We will create a new entrypoint for training with the multiply environment by creating a file at examples/train/multiply/main_multiply.py that looks like this:

Environment registration at examples/train/multiply/main_multiply.py:

@ray.remote(num_cpus=1)
def skyrl_entrypoint(cfg: SkyRLTrainConfig):
   # Register the multiply environment
   # this needs to be done inside the entrypoint task
   register(
      id="multiply",  # <-- The name of the environment.
      entry_point="examples.train.multiply.env:MultiplyEnv",  # <-- The path to the environment class.
   )

   # make sure that the training loop is not run on the head node.
   exp = BasePPOExp(cfg)
   exp.run()

def main() -> None:
   cfg = SkyRLTrainConfig.from_cli_overrides(sys.argv[1:])
   validate_cfg(cfg)

   initialize_ray(cfg)
   ray.get(skyrl_entrypoint.remote(cfg))

if __name__ == "__main__":
   main()

Now, the training stack can simply build the new environment with skyrl_gym.make("multiply")!

All example code written in this document is outside of the skyrl and skyrl-gym packages. There is no need to fork and edit skyrl or skyrl-gym code -- just implement and register your environment, and the training stack can find the environment seamlessly!

Preparing Training Data

Before we can train, we need a dataset of problems to train on.
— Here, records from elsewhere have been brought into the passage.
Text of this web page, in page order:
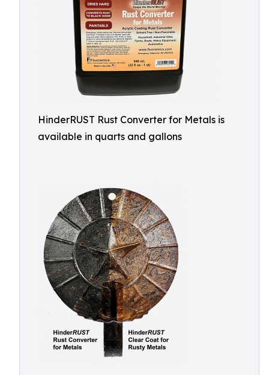
HinderRUST Rust Converter for Metals is
available in quarts and gallons
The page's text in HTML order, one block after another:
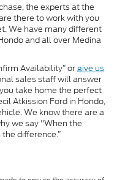
the experts at the
there to work with you
We have many different
and all over Medina
Availability” orgive us
sales staff will answer
take home the perfect
Atkission Ford in Hondo,
We know there are a
we say "When the
difference.”
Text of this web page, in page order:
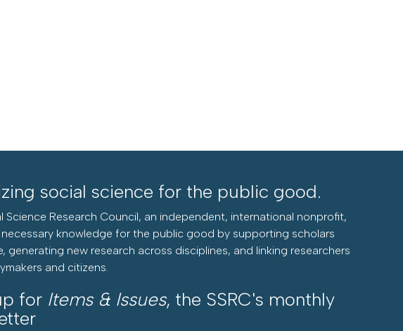
social science for the public good.
Science Research Council, an independent, international nonprofit,
necessary knowledge for the public good by supporting scholars
generating new research across disciplines, and linking researchers
and citizens.
for Items & Issues, the SSRC's monthly
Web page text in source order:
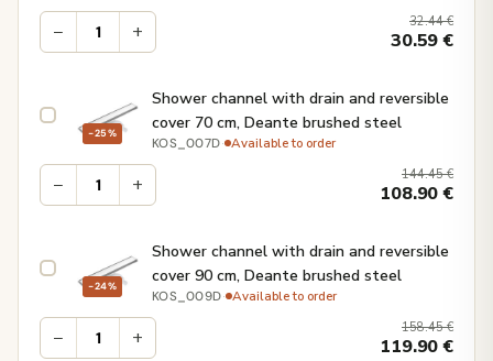
− + 32.44€
30.59€
−25%
Shower channel with drain and reversible
cover 70 cm, Deante brushed steel
KOS_007D· Available to order
− + 144.45€
108.90€
−24%
Shower channel with drain and reversible
cover 90 cm, Deante brushed steel
KOS_009D· Available to order
− + 158.45€
119.90€
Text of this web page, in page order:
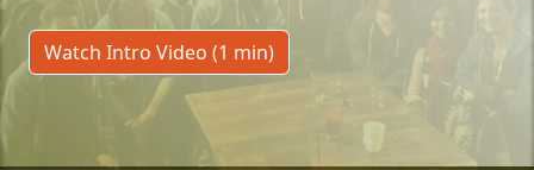
Watch Intro Video (1 min)
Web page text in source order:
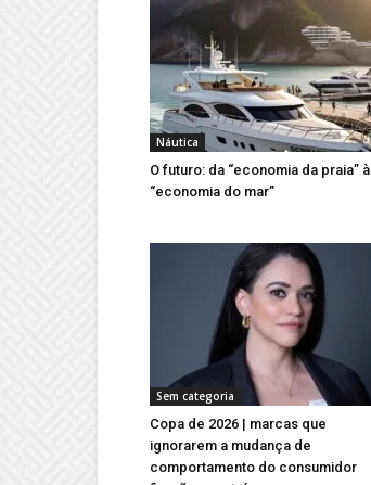
Náutica
O futuro: da “economia da praia” à
“economia do mar”
Sem categoria
Copa de 2026 | marcas que
ignorarem a mudança de
comportamento do consumidor

We can generate a dataset of multiplication problems using examples/train/multiply/multiply_dataset.py. See the file for more details, but the core idea is to generate random multiplication problems of n-digit numbers, and ensure the dataset example is in the correct format:

Generating a dataset of random multiplication problems.:

for idx in range(num_examples):
     question, answer = generate_multiplication_problem(num_digits)

     data = {
         "data_source": "synthetic_multiply",
         "prompt": [
             system_prompt,
             {
                 "role": "user",
                 "content": question,
             }
         ],
         "env_class": "multiply",
         "reward_spec": {
             "method": "rule",
             "ground_truth": answer,
         },
         "extra_info": {
             "num_digits": num_digits,
             "split": split_name,
         },
     }
     examples.append(data)

Note that the env_class here should match the name of the environment we registered. In this case, it is multiply. You can optionally omit the env_class here and instead set it in the training configuration to apply to all training samples, but setting env_class per-sample allows for multi-environment training so it is the recommended practice.

See the doc on Dataset Preparation for more details on the required dataset format and how to prepare your own dataset.
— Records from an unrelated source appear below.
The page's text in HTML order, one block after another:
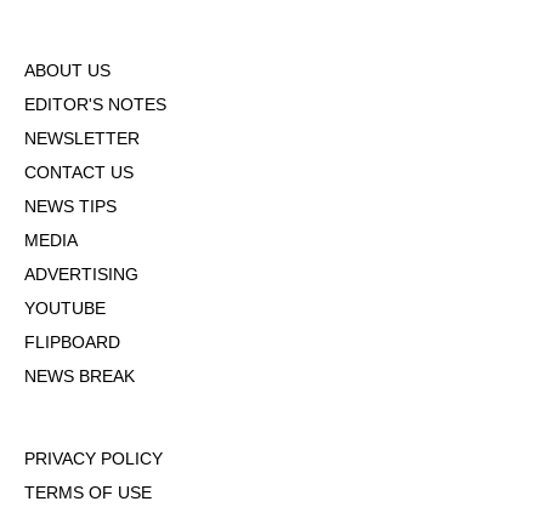
ABOUT US
EDITOR'S NOTES
NEWSLETTER
CONTACT US
NEWS TIPS
MEDIA
ADVERTISING
YOUTUBE
FLIPBOARD
NEWS BREAK
PRIVACY POLICY
TERMS OF USE
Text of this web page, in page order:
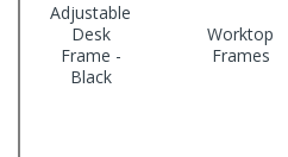
Adjustable
Desk
Frame -
Black
Worktop
Frames
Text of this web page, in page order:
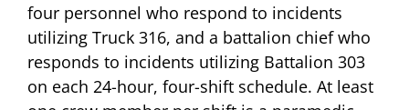
four personnel who respond to incidents
utilizing Truck 316, and a battalion chief who
responds to incidents utilizing Battalion 303
on each 24-hour, four-shift schedule. At least
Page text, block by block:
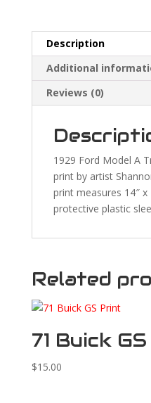
Description
Additional
Reviews (0)
1929 Ford Model A
print by artist
print measures 14″ x
protective plastic
Related
71 Buick
$15.00
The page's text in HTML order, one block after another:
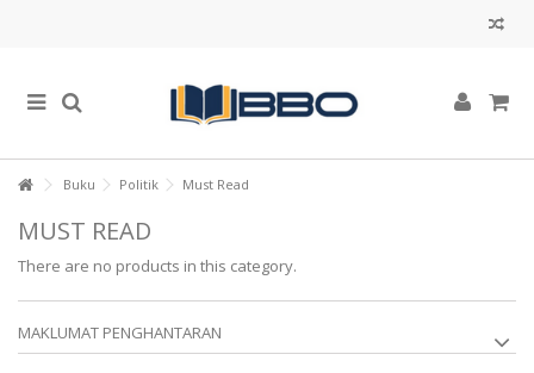
Buku Politik Must Read
MUST READ
There are no products in this category.
MAKLUMAT PENGHANTARAN
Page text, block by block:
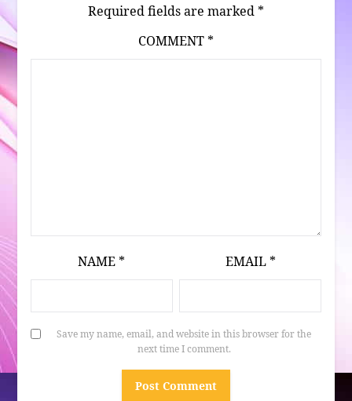
Required fields are marked *
COMMENT *
NAME * EMAIL *
Save my name, email, and website in this browser for the
next time I comment.
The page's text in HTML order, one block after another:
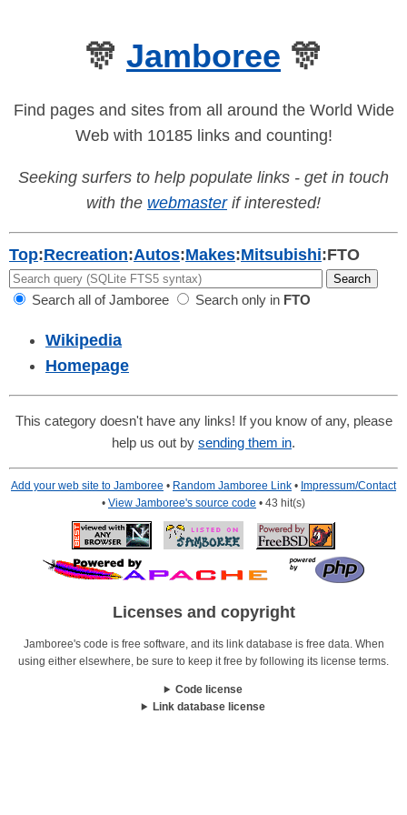
🎊 Jamboree 🎊
Find pages and sites from all around the World Wide
Web with 10185 links and counting!
Seeking surfers to help populate links - get in touch
with the webmasterif interested!
Top:Recreation:Autos:Makes:Mitsubishi:FTO
Search all of Jamboree Search only in FTO
Wikipedia
Homepage
This category doesn't have any links! If you know of any, please
help us out by sending them in.
Add your web site to Jamboree • Random Jamboree Link • Impressum/Contact
• View Jamboree's source code • 43 hit(s)
Licenses and copyright
Jamboree's code is free software, and its link database is free data. When
using either elsewhere, be sure to keep it free by following its license terms.
Code license
Link database license

Now we can generate the datsaet:

Generate training data

uv run --isolated examples/train/multiply/multiply_dataset.py \
  --output_dir $HOME/data/multiply \
  --num_digits 4 \
  --train_size 10000 \
  --test_size 200

This creates train.parquet and validation.parquet files in the $HOME/data/multiply directory.

Training Your Model

Time to train! 🚀

We will use the run_multiply.sh script to train the model. This script is located in examples/train/multiply/run_multiply.sh, which sets up the training configuration and calls main_multiply.py.
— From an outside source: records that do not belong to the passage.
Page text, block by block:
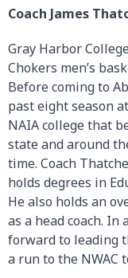
Coach James
Gray Harbor
Chokers men’s
Before coming to
past eight season
NAIA college that
state and around
time. Coach
holds degrees in
He also holds an
as a head coach. In
forward to leading
a run to the NWAC
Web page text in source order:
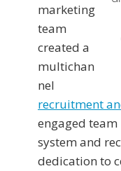
marketing
team
created a
multichan
nel
recruitment
engaged
system and
dedication to
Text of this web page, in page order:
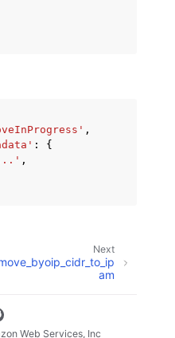
,
:
{
,
Next
am
Web Services, Inc
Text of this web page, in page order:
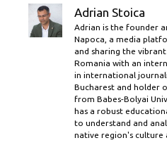
Adrian Stoica
Adrian is the founder
Napoca, a media
and sharing the
Romania with an
in international
Bucharest and holder
from Babes-Bolyai
has a robust
to understand and
native region's culture
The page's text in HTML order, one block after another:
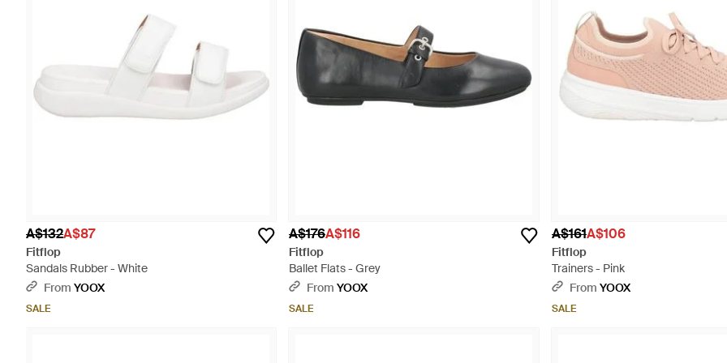
A$132A$87
Fitflop
Sandals Rubber - White
From YOOX
SALE
A$176A$116
Fitflop
Ballet Flats - Grey
From YOOX
SALE
A$161A$106
Fitflop
Trainers - Pink
From YOOX
SALE
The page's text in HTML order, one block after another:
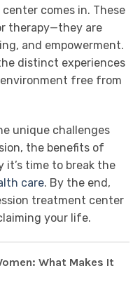
comes in. These
therapy—they are
and empowerment.
distinct experiences
free from
unique challenges
the benefits of
it’s time to break the
care. By the end,
treatment center
your life.
What Makes It
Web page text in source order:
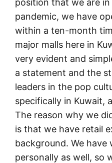
position that we are
pandemic, we have
within a ten-month
major malls here in
very evident and
a statement and the
leaders in the pop
specifically in Kuwait,
The reason why we
is that we have retail
background. We
personally as well, so
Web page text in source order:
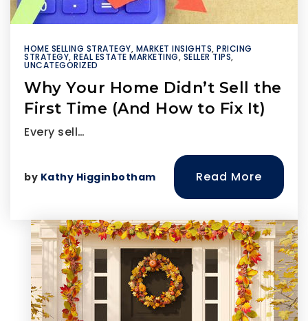
HOME SELLING STRATEGY, MARKET INSIGHTS, PRICING
STRATEGY, REAL ESTATE MARKETING, SELLER TIPS,
UNCATEGORIZED
Why Your Home Didn’t Sell the
First Time (And How to Fix It)
Every sell…
by Kathy Higginbotham Read More
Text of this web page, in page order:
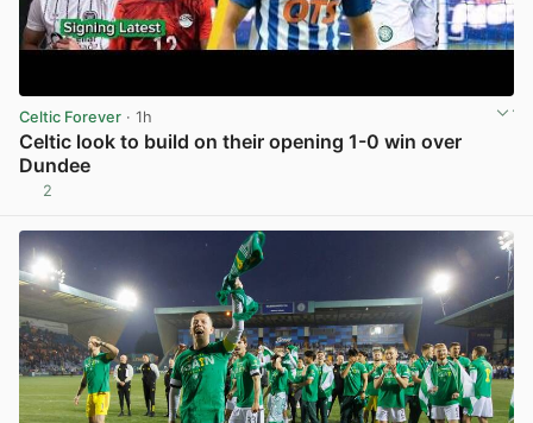
Celtic Forever · 1h
Celtic look to build on their opening 1-0 win over
Dundee
2
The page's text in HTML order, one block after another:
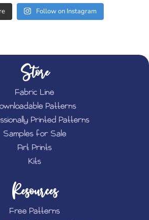
Follow on Instagram
Store
Fabric Line
Patterns
Printed Patterns
Samples for Sale
Art Prints
Kits
Resources
Free Patterns
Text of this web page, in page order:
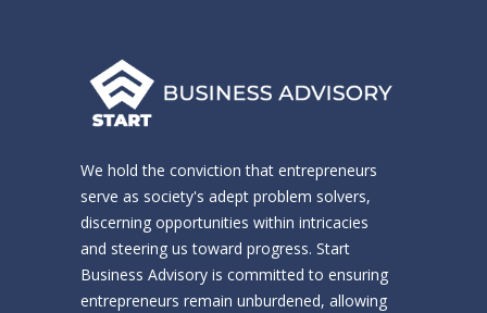
We hold the conviction that entrepreneurs
serve as society's adept problem solvers,
discerning opportunities within intricacies
and steering us toward progress. Start
Business Advisory is committed to ensuring
entrepreneurs remain unburdened, allowing

Common Configuration Parameters

First, ensure sure your config matches your available GPUs. You may need to adjust the following parameters to match your GPU count (which we set via an environment variable NUM_GPUS):

trainer.placement.policy_num_gpus_per_node
generator.inference_engine.num_engines

Then, configure how the environment should be executed. For multi-turn environments, we recommend setting generator.batched=false and generator.inference_engine.async_engine=true to ensure that each environment is executed asynchronously. If your environment is single-turn, you may get better performance by reversing these settings.

Launch Training

Run training

export WANDB_API_KEY=your_wandb_api_key  # or set trainer.logger="console" to print to stdout
bash examples/train/multiply/run_multiply.sh

Next Steps: Want to make multiplication easier? Try integrating a calculator tool into your environment! Check out the tools_guide documentation for details.

That's it! You've created a custom environment, prepared training data, and started training. The same pattern works for any text-based task you want to train on.

Now watch your model become a multiplication master!